### Dataset content ###

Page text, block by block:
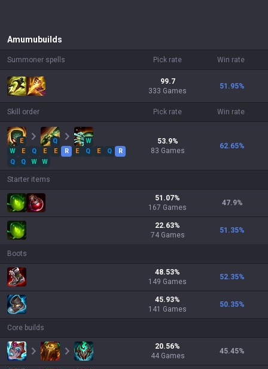
Amumu builds
Summoner spells Pick rate Win rate
99.7
333 Games
51.95%
Skill order Pick rate Win rate
E Q
W
W
E Q E E R E Q E Q
R
Q
Q W W
53.9%
83 Games
62.65%
Starter items
51.07%
167 Games
47.9%
22.63%
74 Games
51.35%
Boots
48.53%
149 Games
52.35%
45.93%
141 Games
50.35%
Core builds
20.56%
44 Games
45.45%
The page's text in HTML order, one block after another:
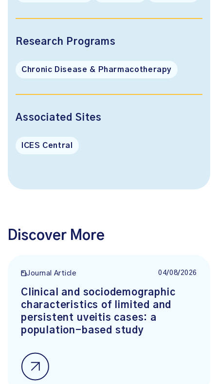
Research Programs
Chronic Disease & Pharmacotherapy
Associated Sites
ICES Central
Discover More
Journal Article 04/08/2026
Clinical and sociodemographic
characteristics of limited and
persistent uveitis cases: a
population-based study
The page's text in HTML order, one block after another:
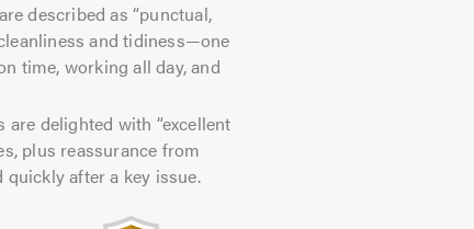
described as “punctual,
and tidiness—one
time, working all day, and
are delighted with “excellent
plus reassurance from
after a key issue.
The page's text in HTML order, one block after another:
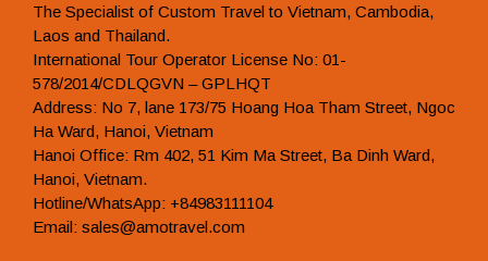
The Specialist of Custom Travel to Vietnam, Cambodia,
Laos and Thailand.
International Tour Operator License No: 01-
578/2014/CDLQGVN – GPLHQT
Address: No 7, lane 173/75 Hoang Hoa Tham Street, Ngoc
Ha Ward, Hanoi, Vietnam
Hanoi Office: Rm 402, 51 Kim Ma Street, Ba Dinh Ward,
Hanoi, Vietnam.
Hotline/WhatsApp: +84983111104
Email: sales@amotravel.com
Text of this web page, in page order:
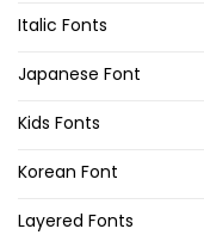
Italic Fonts
Japanese Font
Kids Fonts
Korean Font
Layered Fonts
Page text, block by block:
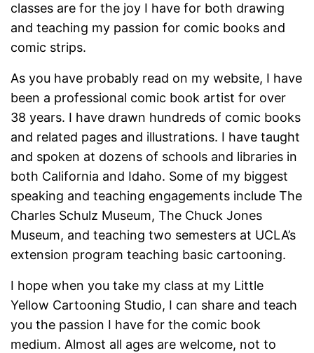
classes are for the joy I have for both drawing
and teaching my passion for comic books and
comic strips.
As you have probably read on my website, I have
been a professional comic book artist for over
38 years. I have drawn hundreds of comic books
and related pages and illustrations. I have taught
and spoken at dozens of schools and libraries in
both California and Idaho. Some of my biggest
speaking and teaching engagements include The
Charles Schulz Museum, The Chuck Jones
Museum, and teaching two semesters at UCLA’s
extension program teaching basic cartooning.
I hope when you take my class at my Little
Yellow Cartooning Studio, I can share and teach
you the passion I have for the comic book
medium. Almost all ages are welcome, not to
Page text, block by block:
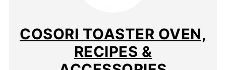
COSORI TOASTER OVEN,
RECIPES &
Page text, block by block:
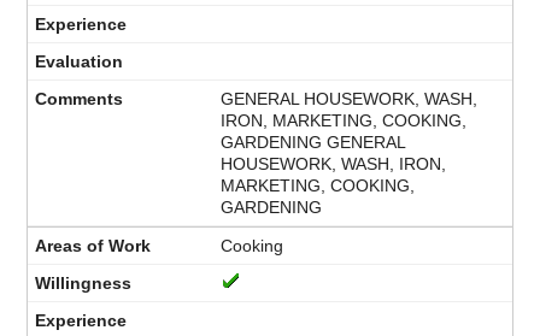
GENERAL HOUSEWORK, WASH,
IRON, MARKETING, COOKING,
GARDENING GENERAL
HOUSEWORK, WASH, IRON,
MARKETING, COOKING,
GARDENING
Cooking
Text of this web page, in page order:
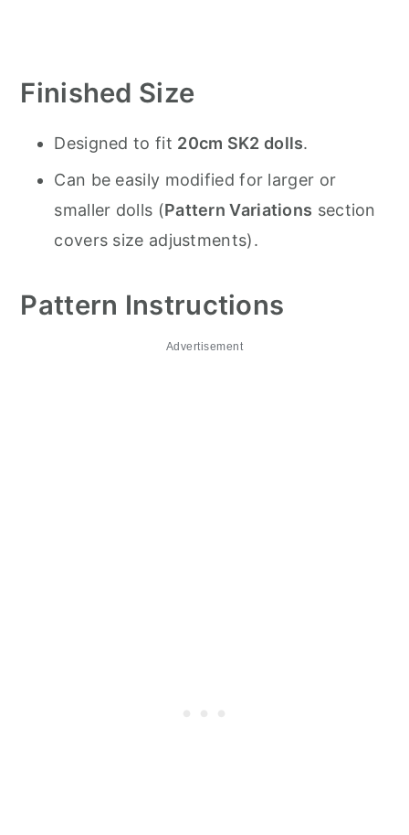
Finished Size
Designed to fit 20cm SK2 dolls.
Can be easily modified for larger or
smaller dolls (Pattern Variations section
covers size adjustments).
Pattern Instructions
Advertisement
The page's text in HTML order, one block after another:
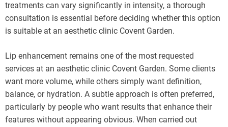
treatments can vary significantly in intensity, a thorough
consultation is essential before deciding whether this option
is suitable at an aesthetic clinic Covent Garden.
Lip enhancement remains one of the most requested
services at an aesthetic clinic Covent Garden. Some clients
want more volume, while others simply want definition,
balance, or hydration. A subtle approach is often preferred,
particularly by people who want results that enhance their
features without appearing obvious. When carried out
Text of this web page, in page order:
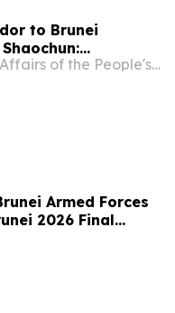
to Brunei
Communist Party
Ministry of Foreign Affairs of the People's Republic of China
Armed Forces
2026 Final
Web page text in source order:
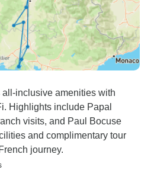
all-inclusive amenities with
Highlights include Papal
visits, and Paul Bocuse
and complimentary tour
journey.
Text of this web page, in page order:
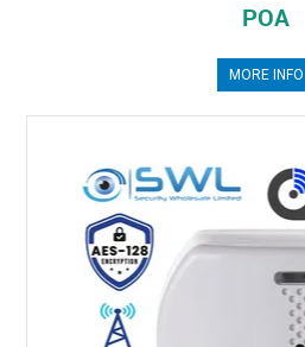
POA
MORE INFO
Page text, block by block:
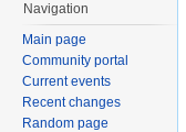
Navigation
Main page
Community portal
Current events
Recent changes
Random page
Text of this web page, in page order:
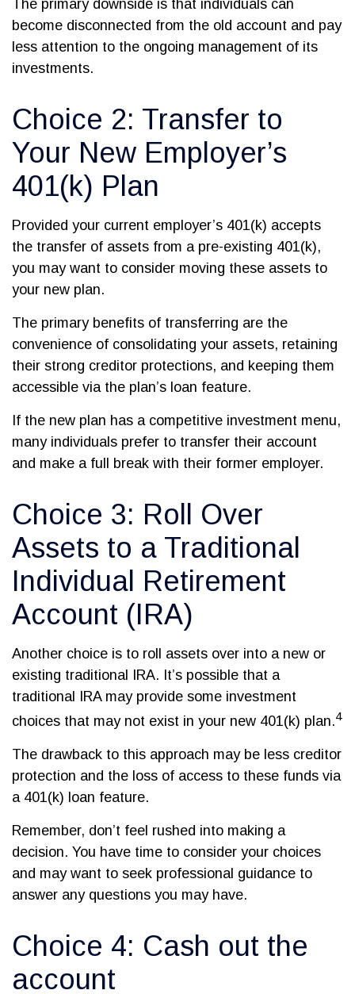
The primary downside is that individuals can
become disconnected from the old account and pay
less attention to the ongoing management of its
investments.
Choice 2: Transfer to
Your New Employer’s
401(k) Plan
Provided your current employer’s 401(k) accepts
the transfer of assets from a pre-existing 401(k),
you may want to consider moving these assets to
your new plan.
The primary benefits of transferring are the
convenience of consolidating your assets, retaining
their strong creditor protections, and keeping them
accessible via the plan’s loan feature.
If the new plan has a competitive investment menu,
many individuals prefer to transfer their account
and make a full break with their former employer.
Choice 3: Roll Over
Assets to a Traditional
Individual Retirement
Account (IRA)
Another choice is to roll assets over into a new or
existing traditional IRA. It’s possible that a
traditional IRA may provide some investment
choices that may not exist in your new 401(k) plan.4
The drawback to this approach may be less creditor
protection and the loss of access to these funds via
a 401(k) loan feature.
Remember, don’t feel rushed into making a
decision. You have time to consider your choices
and may want to seek professional guidance to
answer any questions you may have.
Choice 4: Cash out the
account
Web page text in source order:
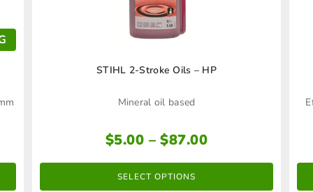
STIHL 2-Stroke Oils – HP
Mineral oil based
$5.00 – $87.00Price
SELECT OPTIONS
This
has
multiple
The
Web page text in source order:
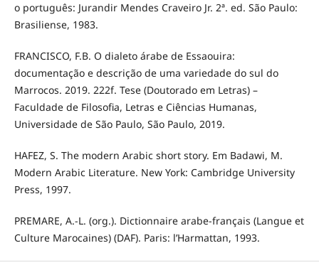
o português: Jurandir Mendes Craveiro Jr. 2ª. ed. São Paulo:
Brasiliense, 1983.
FRANCISCO, F.B. O dialeto árabe de Essaouira:
documentação e descrição de uma variedade do sul do
Marrocos. 2019. 222f. Tese (Doutorado em Letras) –
Faculdade de Filosofia, Letras e Ciências Humanas,
Universidade de São Paulo, São Paulo, 2019.
HAFEZ, S. The modern Arabic short story. Em Badawi, M.
Modern Arabic Literature. New York: Cambridge University
Press, 1997.
PREMARE, A.-L. (org.). Dictionnaire arabe-français (Langue et
Culture Marocaines) (DAF). Paris: l’Harmattan, 1993.
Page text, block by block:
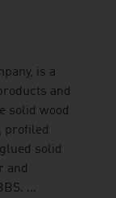
is a
and
solid wood
profiled
solid
and
...
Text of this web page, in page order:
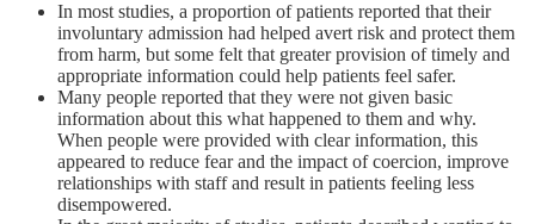
In most studies, a proportion of patients reported that their
involuntary admission had helped avert risk and protect them
from harm, but some felt that greater provision of timely and
appropriate information could help patients feel safer.
Many people reported that they were not given basic
information about this what happened to them and why.
When people were provided with clear information, this
appeared to reduce fear and the impact of coercion, improve
relationships with staff and result in patients feeling less
disempowered.
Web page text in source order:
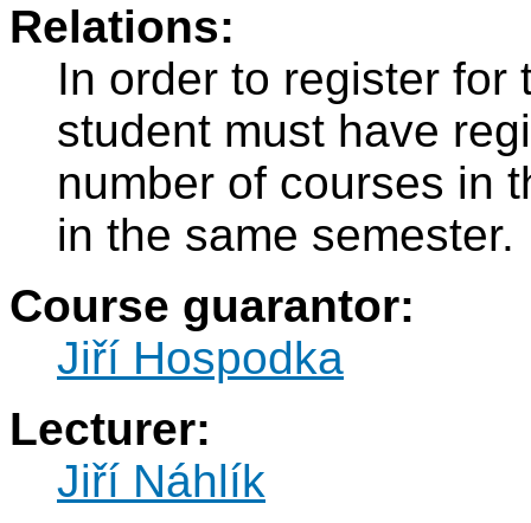
Relations:
In order to register for
student must have
number of courses in
in the same semester.
Course guarantor:
Jiří Hospodka
Lecturer:
Jiří Náhlík
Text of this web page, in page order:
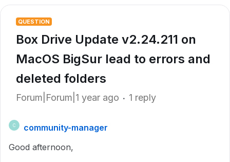
QUESTION
Box Drive Update v2.24.211 on
MacOS BigSur lead to errors and
deleted folders
Forum|Forum|1 year ago 1 reply
C
community-manager
Good afternoon,
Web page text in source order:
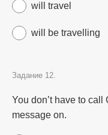
will travel
will be travelling
Задание 12.
You don’t have to call
message on.
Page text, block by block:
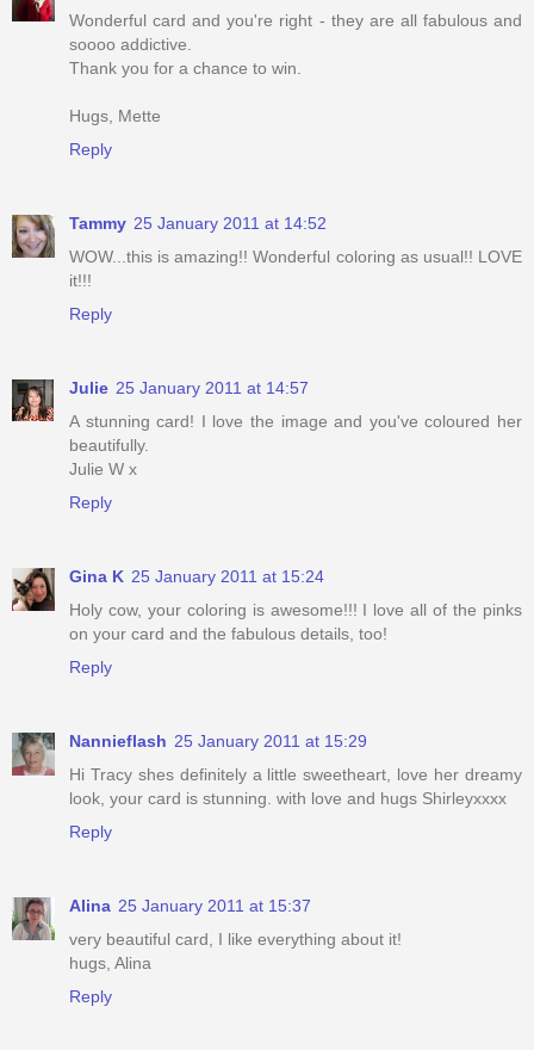
Wonderful card and you're right - they are all fabulous and
soooo addictive.
Thank you for a chance to win.
Hugs, Mette
Reply
Tammy 25 January 2011 at 14:52
WOW...this is amazing!! Wonderful coloring as usual!! LOVE
it!!!
Reply
Julie 25 January 2011 at 14:57
A stunning card! I love the image and you've coloured her
beautifully.
Julie W x
Reply
Gina K 25 January 2011 at 15:24
Holy cow, your coloring is awesome!!! I love all of the pinks
on your card and the fabulous details, too!
Reply
Nannieflash 25 January 2011 at 15:29
Hi Tracy shes definitely a little sweetheart, love her dreamy
look, your card is stunning. with love and hugs Shirleyxxxx
Reply
Alina 25 January 2011 at 15:37
very beautiful card, I like everything about it!
hugs, Alina
Reply
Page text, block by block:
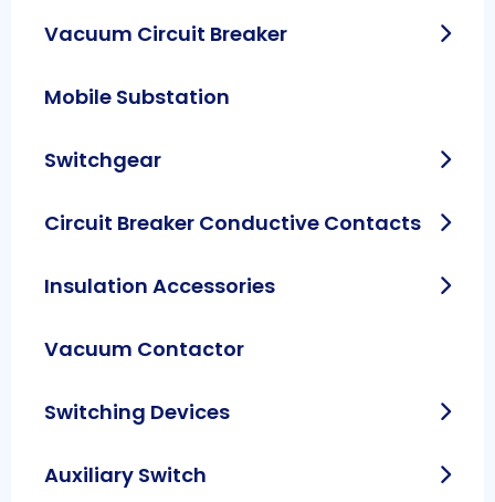
Vacuum Circuit Breaker
Mobile Substation
Switchgear
Circuit Breaker Conductive Contacts
Insulation Accessories
Vacuum Contactor
Switching Devices
Auxiliary Switch
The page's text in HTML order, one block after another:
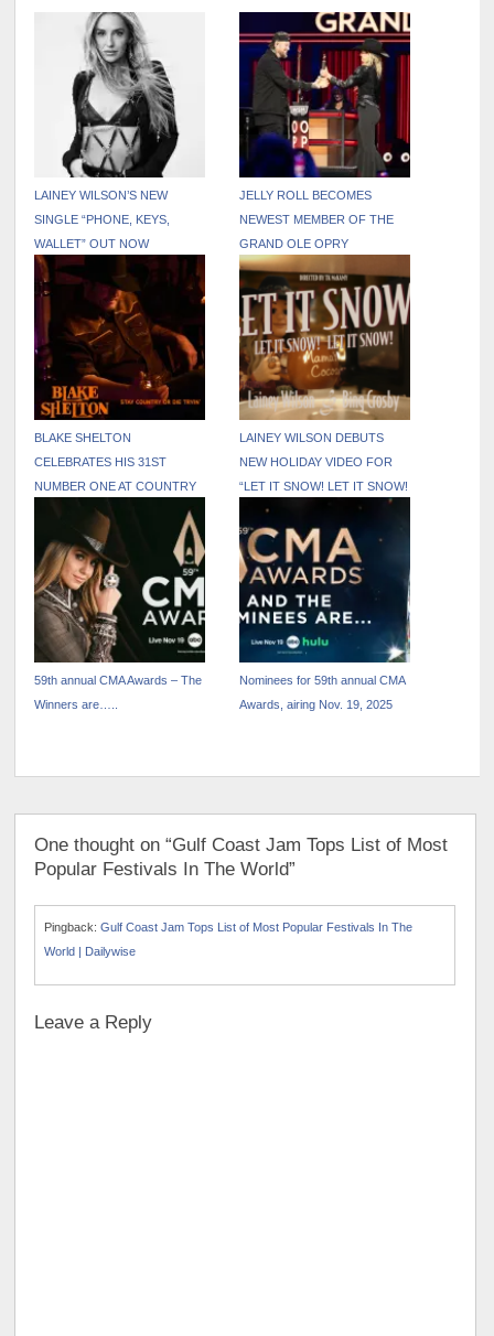
LAINEY WILSON’S NEW
SINGLE “PHONE, KEYS,
WALLET” OUT NOW
JELLY ROLL BECOMES
NEWEST MEMBER OF THE
GRAND OLE OPRY
BLAKE SHELTON
CELEBRATES HIS 31ST
NUMBER ONE AT COUNTRY
RADIO WITH “STAY
COUNTRY OR DIE TRYIN’”
LAINEY WILSON DEBUTS
NEW HOLIDAY VIDEO FOR
“LET IT SNOW! LET IT SNOW!
LET IT SNOW!” WITH BING
CROSBY
59th annual CMA Awards – The
Winners are…..
Nominees for 59th annual CMA
Awards, airing Nov. 19, 2025
One thought on “Gulf Coast Jam Tops List of Most
Popular Festivals In The World”
Pingback: Gulf Coast Jam Tops List of Most Popular Festivals In The
World | Dailywise
Leave a Reply
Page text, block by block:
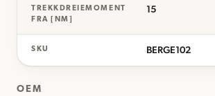
TREKKDREIEMOMENT
FRA [NM]
15
SKU BERGE102
OEM
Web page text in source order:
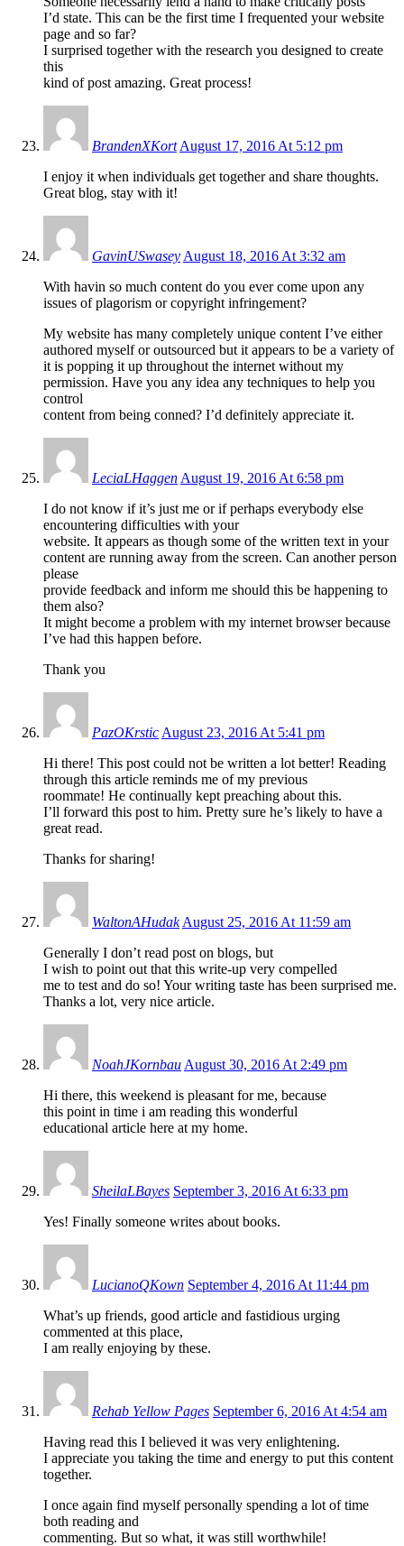
I’d state. This can be the first time I frequented your website
page and so far?
I surprised together with the research you designed to create
this
kind of post amazing. Great process!
BrandenXKort August 17, 2016 At 5:12 pm
I enjoy it when individuals get together and share thoughts.
Great blog, stay with it!
GavinUSwasey August 18, 2016 At 3:32 am
With havin so much content do you ever come upon any
issues of plagorism or copyright infringement?
My website has many completely unique content I’ve either
authored myself or outsourced but it appears to be a variety of
it is popping it up throughout the internet without my
permission. Have you any idea any techniques to help you
control
content from being conned? I’d definitely appreciate it.
LeciaLHaggen August 19, 2016 At 6:58 pm
I do not know if it’s just me or if perhaps everybody else
encountering difficulties with your
website. It appears as though some of the written text in your
content are running away from the screen. Can another person
please
provide feedback and inform me should this be happening to
them also?
It might become a problem with my internet browser because
I’ve had this happen before.
Thank you
PazOKrstic August 23, 2016 At 5:41 pm
Hi there! This post could not be written a lot better! Reading
through this article reminds me of my previous
roommate! He continually kept preaching about this.
I’ll forward this post to him. Pretty sure he’s likely to have a
great read.
Thanks for sharing!
WaltonAHudak August 25, 2016 At 11:59 am
Generally I don’t read post on blogs, but
I wish to point out that this write-up very compelled
me to test and do so! Your writing taste has been surprised me.
Thanks a lot, very nice article.
NoahJKornbau August 30, 2016 At 2:49 pm
Hi there, this weekend is pleasant for me, because
this point in time i am reading this wonderful
educational article here at my home.
SheilaLBayes September 3, 2016 At 6:33 pm
Yes! Finally someone writes about books.
LucianoQKown September 4, 2016 At 11:44 pm
What’s up friends, good article and fastidious urging
commented at this place,
I am really enjoying by these.
Rehab Yellow Pages September 6, 2016 At 4:54 am
Having read this I believed it was very enlightening.
I appreciate you taking the time and energy to put this content
together.
I once again find myself personally spending a lot of time
both reading and
commenting. But so what, it was still worthwhile!
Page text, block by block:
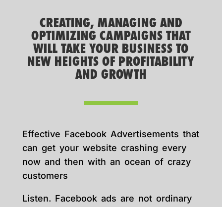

###

-- Exercise prompt --
Copy nothing but the lines above from the one with "look, your card" to the one with "Insulation Accessories", inclusive, word for word. Leave every picture out.

-- Expected answer --
look, your card is stunning. with love and hugs Shirleyxxxx
Reply
Alina 25 January 2011 at 15:37
very beautiful card, I like everything about it!
hugs, Alina
Reply
Page text, block by block:
Vacuum Circuit Breaker
Mobile Substation
Switchgear
Circuit Breaker Conductive Contacts
Insulation Accessories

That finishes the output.